Mendelsohn’s claims regarding the Arab revolutions and the eventual growth of the Islamic State not only leave out the fact that both Al Qaeda and the Islamic State fight under the same flag, but ignore the United States’ admitted destabilization campaign to reorganize the region via proxy war.
During an interview in 2007, former NATO commander and four star General Wesley Clark admitted the Pentagon’s 2001-era plan to take down multiple countries including Libya and Syria, revealing current claims regarding the so-called grassroots spread of democracy in the Middle East to be a contrived narrative.
The Obama administration and its allies have armed, funded and trained foreign jihadist proxy armies with admitted ties to the Islamic State, all while labeling such fighters as “moderate” rebels in order to facilitate regime change in Syria.
With thousands of so-called rebels openly defecting to and fighting with the Islamic State, Mendelsohn’s tactic is nothing more than an attempt to further blur the line between enemy and ally, illustrating again how CFR elitists are happy to throw their weight behind bloodthirsty jihadists in the name of eliminating Assad’s secular regime, which has been fighting against ISIS.
President Obama left no doubt as to his intentions in late 2013 when he repealed sections of U.S. law that banned the arming of known terrorist groups in order to keep jihadists well oiled in their fight against Assad.
The Council on Foreign Relations made similar statements in January 2014 and August 2012 regarding Al Qaeda and the United States’ need for further supporting the group – the very group used as justification for dismantling the rights of every American in the wake of 9/11.
In January last year, the CFR’s Michael Doran, William McCants, and Clint Watts argued that supporting Ahrar al-Sham, a terrorist group in Syria which pledged allegiance to Al-Qaeda leader Ayman al-Zawahiri and whose leader helped plan the 9/11 attacks, would help the United States “contain Iran and Syria” as part of Obama’s “larger strategy.”

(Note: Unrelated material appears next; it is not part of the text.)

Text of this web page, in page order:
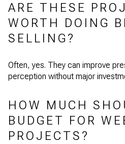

In August 2012, Council on Foreign Relations fellow Ed Husain also hailed the presence of Al-Qaeda fighters in Syria at a time when the media was still treating their existence as a conspiracy theory. Husain even lauded the “deadly results” that Al-Qaeda militants had been able to achieve in the form of terrorist bombings.
The Council on Foreign Relations is considered to be America’s “most influential foreign-policy think tank” and has deep connections with the U.S. State Department. In 2009, Hillary Clinton welcomed the fact that the CFR had set up an outpost down the street from the State Department in Washington DC, because it meant “I won’t have as far to go to be told what we should be doing.”